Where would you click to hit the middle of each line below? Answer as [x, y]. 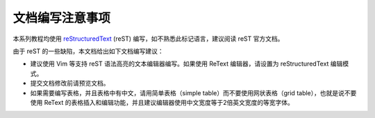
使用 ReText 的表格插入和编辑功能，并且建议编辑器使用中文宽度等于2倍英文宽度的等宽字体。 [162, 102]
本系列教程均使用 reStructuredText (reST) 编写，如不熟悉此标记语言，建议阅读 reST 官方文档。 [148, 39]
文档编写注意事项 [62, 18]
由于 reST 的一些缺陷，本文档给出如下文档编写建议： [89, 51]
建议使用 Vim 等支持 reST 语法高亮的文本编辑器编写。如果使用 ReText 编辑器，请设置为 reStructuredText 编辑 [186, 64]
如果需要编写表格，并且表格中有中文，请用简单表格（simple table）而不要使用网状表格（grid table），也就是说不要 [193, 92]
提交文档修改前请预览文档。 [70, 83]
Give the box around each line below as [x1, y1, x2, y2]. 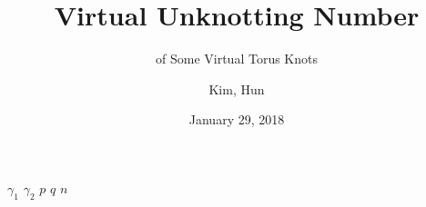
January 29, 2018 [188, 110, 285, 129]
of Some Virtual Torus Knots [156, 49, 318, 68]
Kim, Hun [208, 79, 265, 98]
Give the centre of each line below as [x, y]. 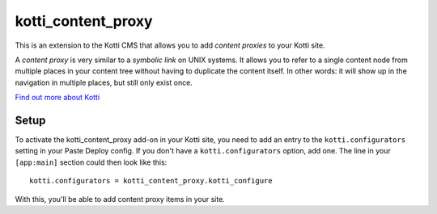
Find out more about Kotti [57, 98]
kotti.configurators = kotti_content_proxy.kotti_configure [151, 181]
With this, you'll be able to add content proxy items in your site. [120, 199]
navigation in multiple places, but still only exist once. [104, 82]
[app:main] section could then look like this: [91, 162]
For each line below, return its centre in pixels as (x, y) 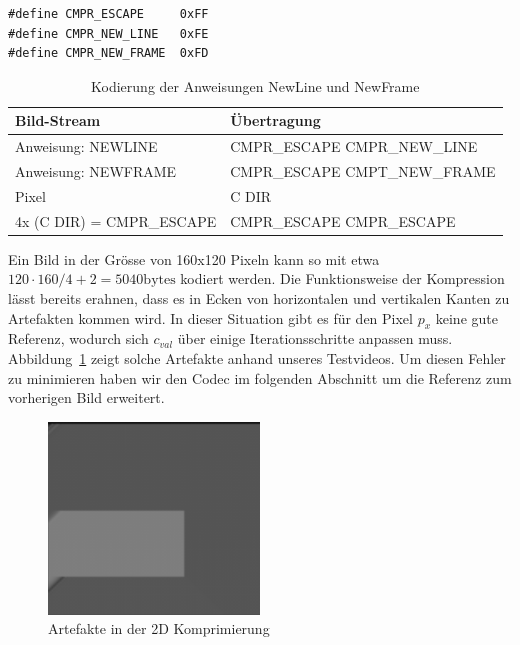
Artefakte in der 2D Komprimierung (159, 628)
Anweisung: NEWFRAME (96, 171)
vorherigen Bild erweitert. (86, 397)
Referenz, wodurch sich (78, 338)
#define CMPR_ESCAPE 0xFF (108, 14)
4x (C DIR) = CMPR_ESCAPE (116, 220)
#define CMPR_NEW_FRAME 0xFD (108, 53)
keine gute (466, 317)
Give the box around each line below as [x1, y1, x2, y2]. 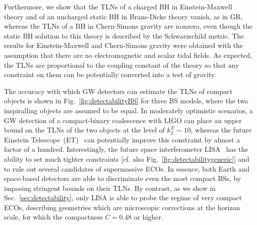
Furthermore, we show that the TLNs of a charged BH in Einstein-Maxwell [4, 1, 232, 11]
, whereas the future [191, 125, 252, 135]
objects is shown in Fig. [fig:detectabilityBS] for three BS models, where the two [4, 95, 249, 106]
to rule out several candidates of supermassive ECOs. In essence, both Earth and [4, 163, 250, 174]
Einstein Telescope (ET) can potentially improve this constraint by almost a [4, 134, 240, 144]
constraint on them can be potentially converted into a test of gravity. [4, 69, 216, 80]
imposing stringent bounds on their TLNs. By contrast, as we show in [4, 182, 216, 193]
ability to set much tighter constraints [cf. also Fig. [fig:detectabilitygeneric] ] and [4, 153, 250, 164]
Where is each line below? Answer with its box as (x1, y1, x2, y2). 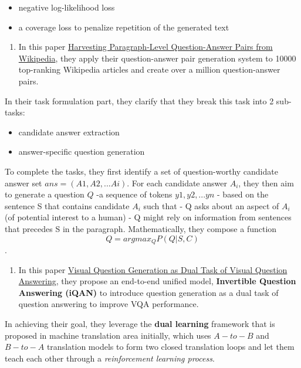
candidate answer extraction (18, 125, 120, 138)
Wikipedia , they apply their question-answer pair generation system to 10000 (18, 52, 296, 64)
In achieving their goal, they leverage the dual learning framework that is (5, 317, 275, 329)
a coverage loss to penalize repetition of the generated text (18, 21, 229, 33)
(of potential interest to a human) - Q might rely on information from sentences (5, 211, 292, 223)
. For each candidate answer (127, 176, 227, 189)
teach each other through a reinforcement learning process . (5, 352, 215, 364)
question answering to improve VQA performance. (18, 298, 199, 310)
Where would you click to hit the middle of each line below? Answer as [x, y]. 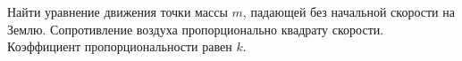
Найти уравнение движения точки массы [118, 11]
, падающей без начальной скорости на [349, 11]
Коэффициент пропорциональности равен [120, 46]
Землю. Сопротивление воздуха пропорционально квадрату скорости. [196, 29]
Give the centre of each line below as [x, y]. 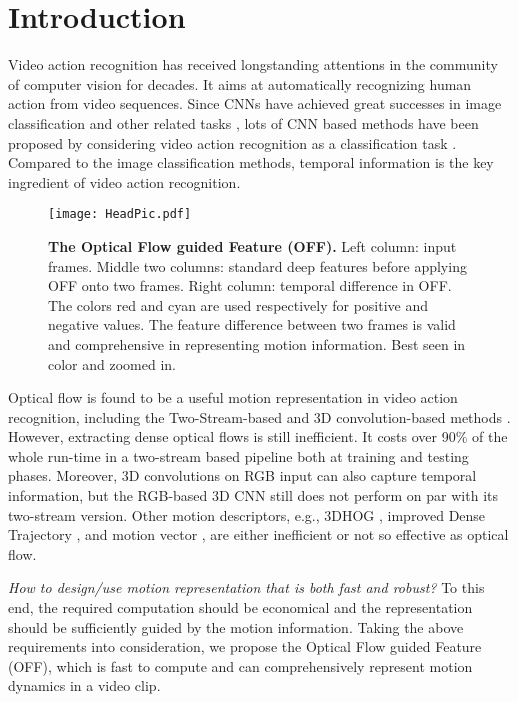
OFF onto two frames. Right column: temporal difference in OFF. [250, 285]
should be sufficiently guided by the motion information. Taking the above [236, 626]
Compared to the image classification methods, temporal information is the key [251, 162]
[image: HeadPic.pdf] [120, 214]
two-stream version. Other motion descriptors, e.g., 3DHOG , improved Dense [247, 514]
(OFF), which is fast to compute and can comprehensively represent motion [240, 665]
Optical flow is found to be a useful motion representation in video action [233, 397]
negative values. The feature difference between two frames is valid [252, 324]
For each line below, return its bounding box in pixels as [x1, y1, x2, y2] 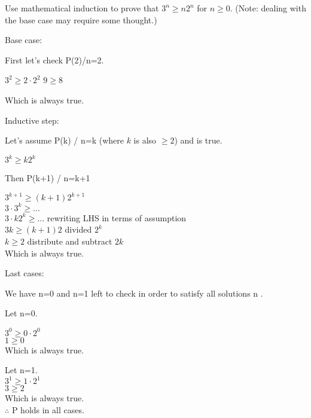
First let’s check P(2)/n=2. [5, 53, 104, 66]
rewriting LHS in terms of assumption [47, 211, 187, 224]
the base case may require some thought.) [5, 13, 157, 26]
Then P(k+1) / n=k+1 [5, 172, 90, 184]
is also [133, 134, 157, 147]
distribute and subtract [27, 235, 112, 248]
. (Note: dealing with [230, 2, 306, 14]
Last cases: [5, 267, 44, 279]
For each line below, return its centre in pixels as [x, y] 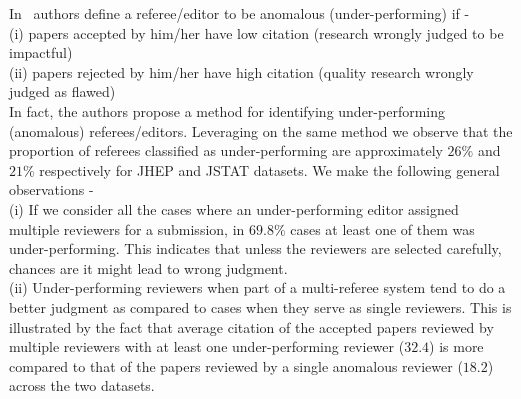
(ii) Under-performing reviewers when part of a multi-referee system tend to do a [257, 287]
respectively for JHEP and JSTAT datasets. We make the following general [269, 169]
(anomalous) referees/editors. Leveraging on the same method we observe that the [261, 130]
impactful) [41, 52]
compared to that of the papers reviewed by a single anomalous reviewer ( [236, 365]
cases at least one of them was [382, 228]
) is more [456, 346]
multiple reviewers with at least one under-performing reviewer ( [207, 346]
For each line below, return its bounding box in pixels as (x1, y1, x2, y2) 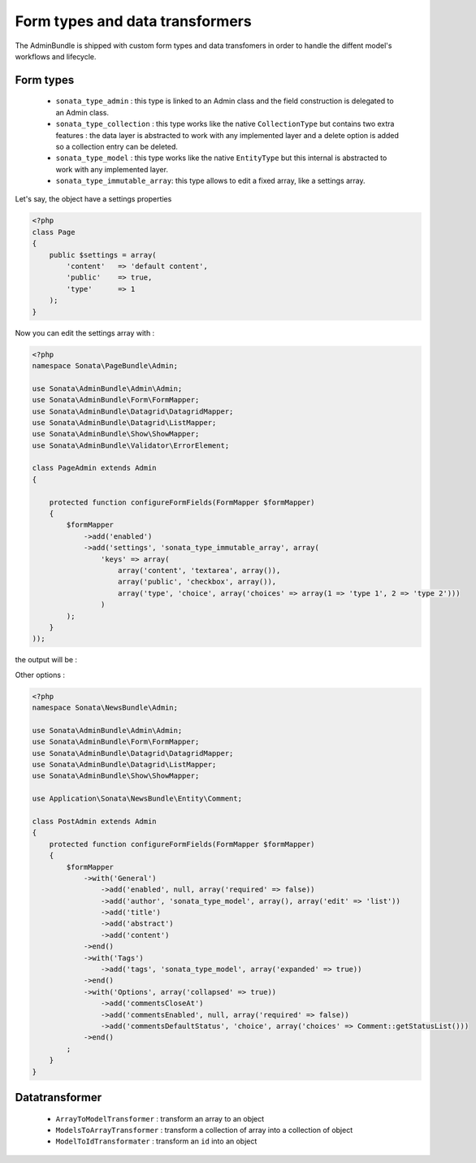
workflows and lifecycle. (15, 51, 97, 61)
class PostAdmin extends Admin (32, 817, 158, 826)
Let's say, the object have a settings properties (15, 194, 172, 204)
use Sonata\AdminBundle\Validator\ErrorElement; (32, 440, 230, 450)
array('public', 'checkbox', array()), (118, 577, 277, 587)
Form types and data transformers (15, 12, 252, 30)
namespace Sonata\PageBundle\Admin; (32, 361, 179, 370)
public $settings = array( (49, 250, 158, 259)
§
_YOUR GOAL:_ Please go line by line through the records above, copying each one that holds the string "TLNs".

_REPLY:_
Furthermore, we show that the TLNs of a charged BH in Einstein-Maxwell [4, 1, 232, 11]
imposing stringent bounds on their TLNs. By contrast, as we show in [4, 182, 216, 193]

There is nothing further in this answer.